═════ Exercise data

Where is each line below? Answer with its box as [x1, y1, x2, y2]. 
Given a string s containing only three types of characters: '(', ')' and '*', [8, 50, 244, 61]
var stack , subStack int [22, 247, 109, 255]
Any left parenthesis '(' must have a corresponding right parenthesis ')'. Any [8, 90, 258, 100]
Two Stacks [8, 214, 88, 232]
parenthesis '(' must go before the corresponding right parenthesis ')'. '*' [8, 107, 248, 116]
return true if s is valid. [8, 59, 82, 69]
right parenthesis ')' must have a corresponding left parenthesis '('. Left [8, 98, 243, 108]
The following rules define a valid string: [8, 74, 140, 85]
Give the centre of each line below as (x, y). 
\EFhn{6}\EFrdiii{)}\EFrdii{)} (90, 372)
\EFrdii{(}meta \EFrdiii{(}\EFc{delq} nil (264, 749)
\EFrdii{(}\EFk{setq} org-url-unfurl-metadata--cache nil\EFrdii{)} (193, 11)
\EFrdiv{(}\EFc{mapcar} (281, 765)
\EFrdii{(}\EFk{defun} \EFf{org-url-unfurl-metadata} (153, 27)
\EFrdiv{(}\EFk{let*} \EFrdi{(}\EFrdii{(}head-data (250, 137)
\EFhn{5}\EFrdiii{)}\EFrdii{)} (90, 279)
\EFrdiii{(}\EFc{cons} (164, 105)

══════════
═════ Exercise data

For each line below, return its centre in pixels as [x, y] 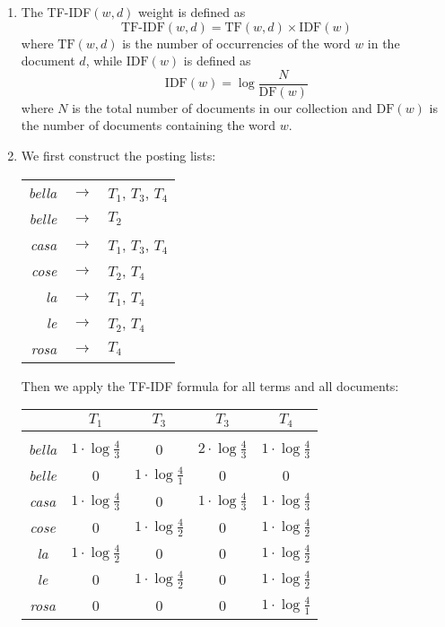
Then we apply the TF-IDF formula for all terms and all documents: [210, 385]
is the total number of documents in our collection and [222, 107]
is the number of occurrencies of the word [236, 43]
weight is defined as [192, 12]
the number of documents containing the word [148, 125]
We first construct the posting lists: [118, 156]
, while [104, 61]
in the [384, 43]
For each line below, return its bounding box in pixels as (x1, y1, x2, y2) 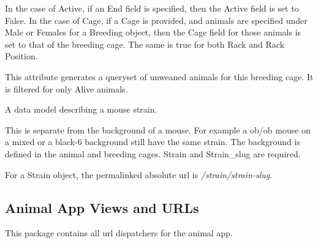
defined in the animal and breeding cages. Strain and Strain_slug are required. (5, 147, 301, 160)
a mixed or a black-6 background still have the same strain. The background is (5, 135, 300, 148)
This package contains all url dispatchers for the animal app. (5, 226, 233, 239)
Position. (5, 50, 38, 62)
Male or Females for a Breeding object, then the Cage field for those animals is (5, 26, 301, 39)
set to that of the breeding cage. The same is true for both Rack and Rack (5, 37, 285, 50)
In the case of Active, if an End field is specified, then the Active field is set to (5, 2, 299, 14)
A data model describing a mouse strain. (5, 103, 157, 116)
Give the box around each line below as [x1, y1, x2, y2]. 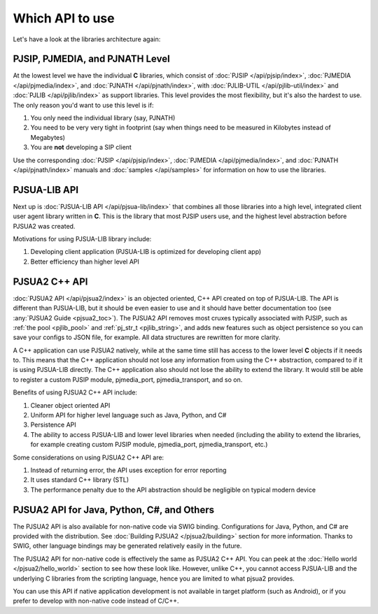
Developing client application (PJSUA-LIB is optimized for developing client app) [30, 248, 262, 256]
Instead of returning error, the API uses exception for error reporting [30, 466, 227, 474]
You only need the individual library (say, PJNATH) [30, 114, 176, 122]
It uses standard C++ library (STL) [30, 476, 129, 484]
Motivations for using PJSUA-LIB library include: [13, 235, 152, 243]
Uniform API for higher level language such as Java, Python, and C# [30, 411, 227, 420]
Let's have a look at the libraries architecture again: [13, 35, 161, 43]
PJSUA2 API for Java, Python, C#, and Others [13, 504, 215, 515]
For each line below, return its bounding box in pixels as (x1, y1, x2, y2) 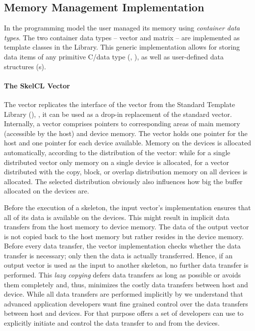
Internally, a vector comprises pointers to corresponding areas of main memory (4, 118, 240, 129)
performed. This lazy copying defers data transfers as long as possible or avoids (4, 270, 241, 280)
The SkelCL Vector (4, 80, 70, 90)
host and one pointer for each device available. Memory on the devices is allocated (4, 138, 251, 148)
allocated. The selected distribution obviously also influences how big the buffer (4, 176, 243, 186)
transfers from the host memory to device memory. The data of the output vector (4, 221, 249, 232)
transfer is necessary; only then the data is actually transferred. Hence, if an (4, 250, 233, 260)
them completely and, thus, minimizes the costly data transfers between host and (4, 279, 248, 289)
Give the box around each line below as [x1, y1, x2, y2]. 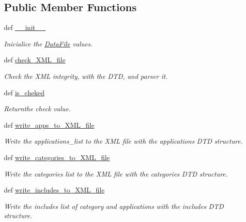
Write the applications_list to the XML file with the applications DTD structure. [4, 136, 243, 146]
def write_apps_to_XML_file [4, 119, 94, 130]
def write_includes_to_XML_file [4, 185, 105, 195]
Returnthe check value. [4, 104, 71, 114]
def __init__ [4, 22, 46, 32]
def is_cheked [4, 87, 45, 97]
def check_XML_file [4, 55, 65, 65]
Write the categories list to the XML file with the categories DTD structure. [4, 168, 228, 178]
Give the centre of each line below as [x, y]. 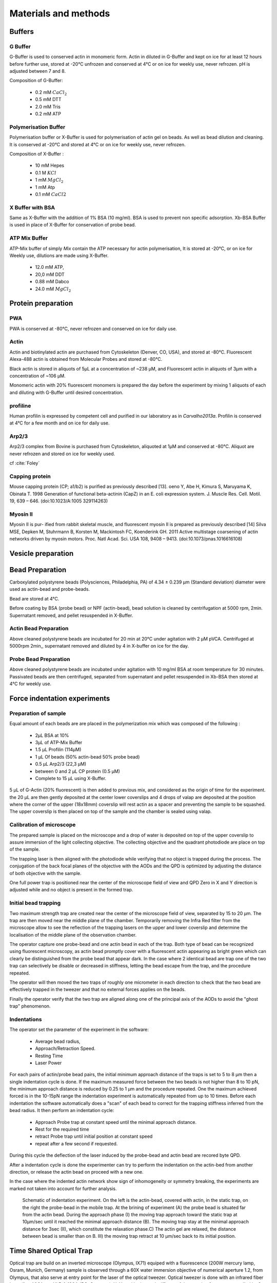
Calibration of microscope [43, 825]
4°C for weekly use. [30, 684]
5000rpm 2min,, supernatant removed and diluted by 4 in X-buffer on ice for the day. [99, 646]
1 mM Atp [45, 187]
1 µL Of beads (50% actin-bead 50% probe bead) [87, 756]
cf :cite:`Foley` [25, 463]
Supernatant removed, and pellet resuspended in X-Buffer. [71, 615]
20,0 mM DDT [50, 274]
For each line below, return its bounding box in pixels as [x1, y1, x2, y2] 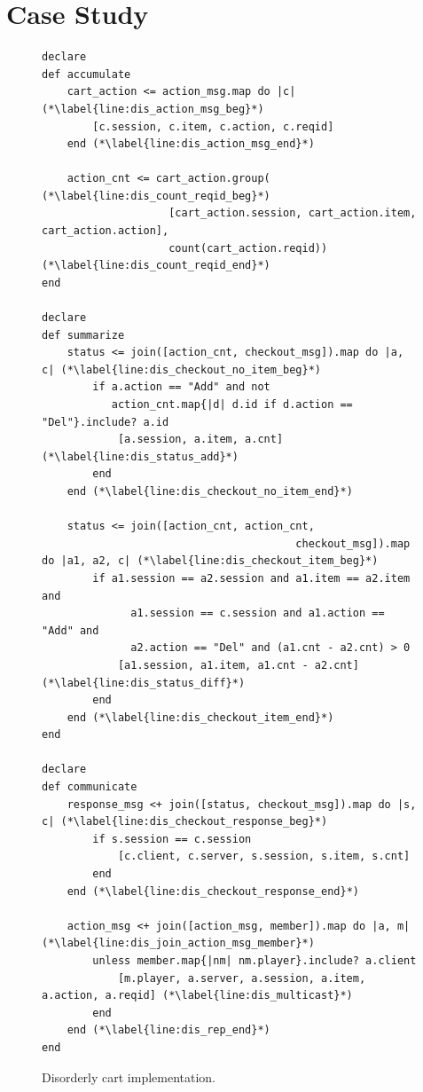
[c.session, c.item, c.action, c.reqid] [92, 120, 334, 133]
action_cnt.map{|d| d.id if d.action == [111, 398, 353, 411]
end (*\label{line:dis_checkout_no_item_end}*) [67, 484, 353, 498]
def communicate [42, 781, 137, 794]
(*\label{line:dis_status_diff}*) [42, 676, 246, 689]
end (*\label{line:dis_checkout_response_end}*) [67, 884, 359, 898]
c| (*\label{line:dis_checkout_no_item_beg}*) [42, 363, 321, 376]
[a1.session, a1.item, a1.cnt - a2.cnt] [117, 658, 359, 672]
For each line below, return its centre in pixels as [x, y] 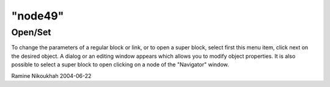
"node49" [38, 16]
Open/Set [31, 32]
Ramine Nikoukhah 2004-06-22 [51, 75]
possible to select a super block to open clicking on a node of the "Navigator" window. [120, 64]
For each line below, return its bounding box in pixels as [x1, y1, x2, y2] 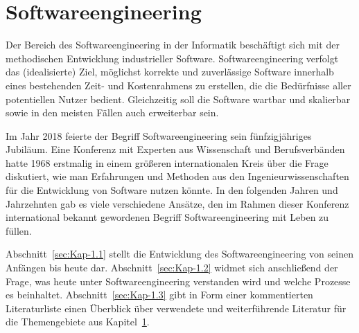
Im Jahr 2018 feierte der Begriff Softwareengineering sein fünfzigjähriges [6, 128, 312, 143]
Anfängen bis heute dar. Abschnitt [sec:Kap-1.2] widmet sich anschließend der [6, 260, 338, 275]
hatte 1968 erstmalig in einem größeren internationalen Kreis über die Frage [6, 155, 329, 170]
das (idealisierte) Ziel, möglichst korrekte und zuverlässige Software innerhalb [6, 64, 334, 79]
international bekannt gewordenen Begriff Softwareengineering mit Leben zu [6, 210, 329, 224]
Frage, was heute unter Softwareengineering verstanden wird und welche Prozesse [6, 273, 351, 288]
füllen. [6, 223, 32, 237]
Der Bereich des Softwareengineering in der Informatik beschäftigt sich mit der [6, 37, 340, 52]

══════════

> **Work order**:
Look back over the records above. Reproduce exactly everything from the line with "Then we apply" down to the line with "PJSUA2 API for", inclusive, and leave the pictures out.

> **Result of this task**:
Then we apply the TF-IDF formula for all terms and all documents: [210, 385]
is the total number of documents in our collection and [222, 107]
is the number of occurrencies of the word [236, 43]
weight is defined as [192, 12]
the number of documents containing the word [148, 125]
We first construct the posting lists: [118, 156]
, while [104, 61]
in the [384, 43]
For each line below, return its bounding box in pixels as (x1, y1, x2, y2) 
defined in the animal and breeding cages. Strain and Strain_slug are required. (5, 147, 301, 160)
a mixed or a black-6 background still have the same strain. The background is (5, 135, 300, 148)
This package contains all url dispatchers for the animal app. (5, 226, 233, 239)
Position. (5, 50, 38, 62)
Male or Females for a Breeding object, then the Cage field for those animals is (5, 26, 301, 39)
set to that of the breeding cage. The same is true for both Rack and Rack (5, 37, 285, 50)
In the case of Active, if an End field is specified, then the Active field is set to (5, 2, 299, 14)
A data model describing a mouse strain. (5, 103, 157, 116)
Give the box around each line below as [x1, y1, x2, y2]. 
Developing client application (PJSUA-LIB is optimized for developing client app) [30, 248, 262, 256]
Instead of returning error, the API uses exception for error reporting [30, 466, 227, 474]
You only need the individual library (say, PJNATH) [30, 114, 176, 122]
It uses standard C++ library (STL) [30, 476, 129, 484]
Motivations for using PJSUA-LIB library include: [13, 235, 152, 243]
Uniform API for higher level language such as Java, Python, and C# [30, 411, 227, 420]
Let's have a look at the libraries architecture again: [13, 35, 161, 43]
PJSUA2 API for Java, Python, C#, and Others [13, 504, 215, 515]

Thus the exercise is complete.